Additional buildings on George Street, Upper Kirkgate, Loch Street and Gallowgate provide a further 90,000 sq ft of retail and ancillary space, and 6,300 sq ft of office space.

The average annual footfall to Bon Accord shopping centre was 15 million visitors before the coronavirus pandemic.

Azets said: “A diverse range of retail, hospitality and business tenants are based in the Bon Accord Shopping Centre and include a wide range of national high street retailers, specialist shops, restaurants, cafés and administrative businesses.

The joint administrators are encouraging interested parties to make contact as soon as possible and have appointed specialist commercial property agent Cushman & Wakefield to manage the sale process.

All centre management employees are being retained following the appointment of the administrators.

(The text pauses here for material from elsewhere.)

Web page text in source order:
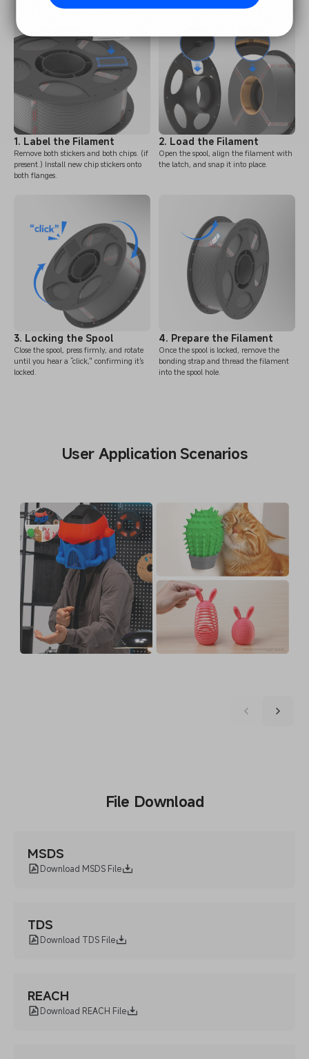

James Fennessey, restructuring partner at Azets, said: “Bon Accord shopping centre and the St Nicholas Centre, which merged with the Bon Accord in 2020, are long-established and retail centres with a very strong brand name and awareness across the north of Scotland.

“They have consistently attracted and retained a wide range of quality retail tenants over the years, and regularly draw hundreds of thousands of visitors every year. The contribution of the Bon Accord to the economy of the north-east is significant and the centre is as much a social hub and focal point for the city as it is a retail centre. We will now quickly stabilise the trading position and wish to reassure tenants, shoppers and stakeholders that it is very much business as usual.”

He added: “We are keen to try and find a buyer promptly.”